French rail workers strike

On January 20, rail workers employed by the state rail firm SNCF took strike action for 24 hours.

The strike was the latest in a dispute over a pay offer and planned job cuts. It was called by trade unions at the company, which employs 180,000 workers and plans to shed 3,500 jobs this year. The company also announced that wages would only be increased by one percent.

A further element in the dispute is the announcement of a serious attack on the right to strike in the transport sector, as the government and SNCF are proposing a law regarding an obligation to a “minimal service” during industrial action if negotiations fail to produce agreement within six months. This legislation had been proposed during the election campaign of President Jacques Chirac, but has been postponed by the Raffarin government on several occasions. The strike was not an all-out dispute as the trade unions guaranteed that in the different regions, mainly the Paris region, a certain percentage of trains would run.

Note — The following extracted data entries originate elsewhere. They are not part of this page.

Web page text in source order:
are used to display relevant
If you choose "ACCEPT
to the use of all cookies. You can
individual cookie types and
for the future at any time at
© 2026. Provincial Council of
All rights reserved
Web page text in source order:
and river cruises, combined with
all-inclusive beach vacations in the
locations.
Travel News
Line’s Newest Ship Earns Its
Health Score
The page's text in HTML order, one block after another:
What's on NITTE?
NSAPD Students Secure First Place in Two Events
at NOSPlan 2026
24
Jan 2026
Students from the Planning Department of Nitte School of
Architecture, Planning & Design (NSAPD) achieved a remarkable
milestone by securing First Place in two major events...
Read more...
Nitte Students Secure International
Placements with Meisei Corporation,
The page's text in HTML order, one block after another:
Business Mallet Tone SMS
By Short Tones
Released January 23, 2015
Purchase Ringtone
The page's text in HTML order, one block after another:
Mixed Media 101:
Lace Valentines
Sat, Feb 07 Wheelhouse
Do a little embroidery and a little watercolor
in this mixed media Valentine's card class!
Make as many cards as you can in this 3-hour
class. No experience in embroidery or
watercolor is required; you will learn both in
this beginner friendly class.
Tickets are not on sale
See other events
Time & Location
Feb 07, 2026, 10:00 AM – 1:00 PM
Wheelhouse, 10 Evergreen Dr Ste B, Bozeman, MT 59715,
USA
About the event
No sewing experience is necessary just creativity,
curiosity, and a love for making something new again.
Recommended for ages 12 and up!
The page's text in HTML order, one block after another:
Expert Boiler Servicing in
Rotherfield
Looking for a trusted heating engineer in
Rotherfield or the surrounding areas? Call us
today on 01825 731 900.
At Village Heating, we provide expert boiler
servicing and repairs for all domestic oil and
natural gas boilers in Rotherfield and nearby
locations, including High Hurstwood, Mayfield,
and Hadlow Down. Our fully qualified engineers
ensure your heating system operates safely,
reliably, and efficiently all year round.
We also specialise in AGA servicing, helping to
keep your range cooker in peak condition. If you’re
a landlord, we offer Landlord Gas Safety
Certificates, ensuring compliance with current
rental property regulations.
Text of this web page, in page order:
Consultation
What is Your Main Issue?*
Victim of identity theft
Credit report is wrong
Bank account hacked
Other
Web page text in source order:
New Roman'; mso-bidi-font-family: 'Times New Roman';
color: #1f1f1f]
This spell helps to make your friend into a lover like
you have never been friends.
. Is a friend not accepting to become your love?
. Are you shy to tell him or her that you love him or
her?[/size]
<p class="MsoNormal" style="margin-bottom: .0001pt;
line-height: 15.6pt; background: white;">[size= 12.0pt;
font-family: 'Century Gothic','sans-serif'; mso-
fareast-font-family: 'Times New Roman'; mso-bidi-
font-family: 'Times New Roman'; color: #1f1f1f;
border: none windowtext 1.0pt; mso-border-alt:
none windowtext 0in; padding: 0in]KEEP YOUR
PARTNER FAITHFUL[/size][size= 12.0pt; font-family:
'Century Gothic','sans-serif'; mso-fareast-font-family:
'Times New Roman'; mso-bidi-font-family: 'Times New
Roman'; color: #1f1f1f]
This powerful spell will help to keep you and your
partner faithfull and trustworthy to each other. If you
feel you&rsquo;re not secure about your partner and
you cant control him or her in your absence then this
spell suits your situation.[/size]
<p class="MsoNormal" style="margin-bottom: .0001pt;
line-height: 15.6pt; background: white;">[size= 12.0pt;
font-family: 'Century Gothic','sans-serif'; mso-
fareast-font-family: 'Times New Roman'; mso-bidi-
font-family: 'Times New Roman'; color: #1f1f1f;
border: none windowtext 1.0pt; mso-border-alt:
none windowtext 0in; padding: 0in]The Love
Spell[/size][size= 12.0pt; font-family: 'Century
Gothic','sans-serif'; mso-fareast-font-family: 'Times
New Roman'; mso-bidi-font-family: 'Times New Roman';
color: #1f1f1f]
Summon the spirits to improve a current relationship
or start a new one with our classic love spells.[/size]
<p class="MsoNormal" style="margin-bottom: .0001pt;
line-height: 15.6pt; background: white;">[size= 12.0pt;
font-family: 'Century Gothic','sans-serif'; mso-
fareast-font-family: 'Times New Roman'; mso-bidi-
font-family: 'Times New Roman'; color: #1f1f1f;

During the first evening of the strike all domestic night trains were cancelled, only 10 to 35 percent of trains ran in the Paris region in the morning and there were traffic jams of 180 km around Paris. The inter-regional trains ran at half normal capacity. In Toulouse only three percent of normal TER services ran. International connections from France ran at about 80 to 90 percent of normal schedules.

Workers at Gaz de France and Electricité de France strike

On January 20 workers in the French state energy sector held a strike against the intended privatisation of gas and electricity supply.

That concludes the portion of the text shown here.